# A mass and vertical spring

## Homework Statement

A 0,824kg mass attached to a vertical spring of a force constant 162N/m oscillates with a maximum speed of 0,372 m/s. Calculate the maximum acceleration of the mass.

## The Attempt at a Solution

amax=vmax*$$\omega$$

$$\omega$$=$$\sqrt{\frac{k}{m}}$$

Is that correct?

Doc Al
Mentor
Yes, that will work.

I am a bit confused on how to calculate the acceleration of the mass. Are the accelerations at the bottom and the top the same or different? at eq we have kx=mg. when you displace the mass downward and release, ma=kx-mg. when the mass reaches the top, kx+mg=ma. since x is the same in both cases, the two a's need to be different. what is the flaw in my line of thinking?

Doc Al
Mentor
I am a bit confused on how to calculate the acceleration of the mass. Are the accelerations at the bottom and the top the same or different? at eq we have kx=mg. when you displace the mass downward and release, ma=kx-mg. when the mass reaches the top, kx+mg=ma. since x is the same in both cases, the two a's need to be different. what is the flaw in my line of thinking?
Realize that the mass oscillates about the equilibrium point, where kx0 = mg.
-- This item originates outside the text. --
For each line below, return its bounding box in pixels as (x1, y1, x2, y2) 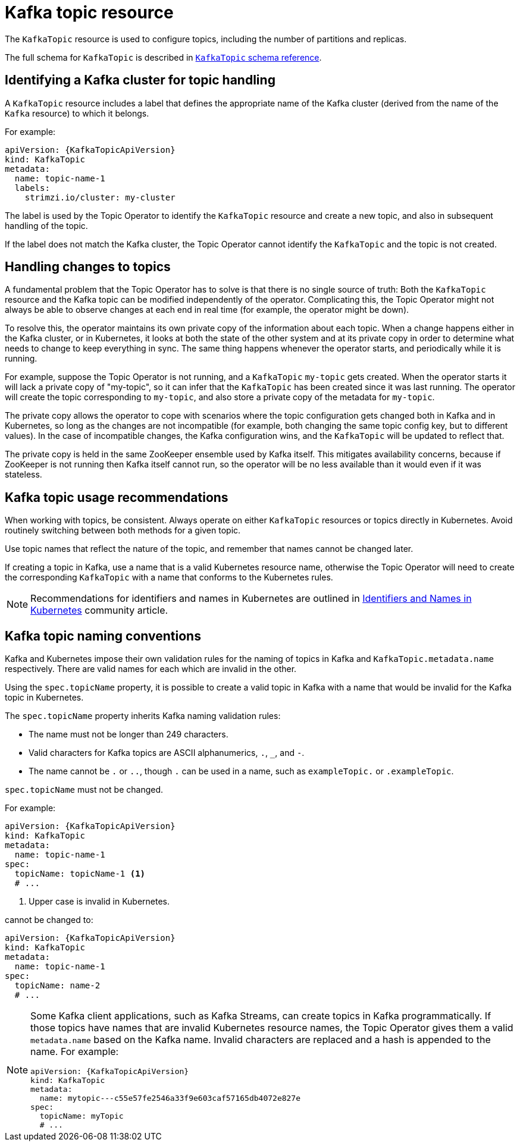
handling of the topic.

At the lowest point, the net force is: k(x0 + A) - mg = kA (upward)
At the highest point, the net force is: k(x0 - A) - mg = -kA (downward)

Realize that the mass oscillates about the equilibrium point, where kx0 = mg.

At the lowest point, the net force is: k(x0 + A) - mg = kA (upward)
At the highest point, the net force is: k(x0 - A) - mg = -kA (downward)

i still dont understand. can u please explain further?

so this means that the force due to the spring at the top and the bottom are different? while if the system was horizontal, it'd be the same at both extremes?

Doc Al
Mentor
so this means that the force due to the spring at the top and the bottom are different?
Right.
while if the system was horizontal, it'd be the same at both extremes?
If the system was horizontal, the equilibrium point would be at the unstretched position, x = 0. Thus at one extreme the spring force would be kA and at the other it would be -kA.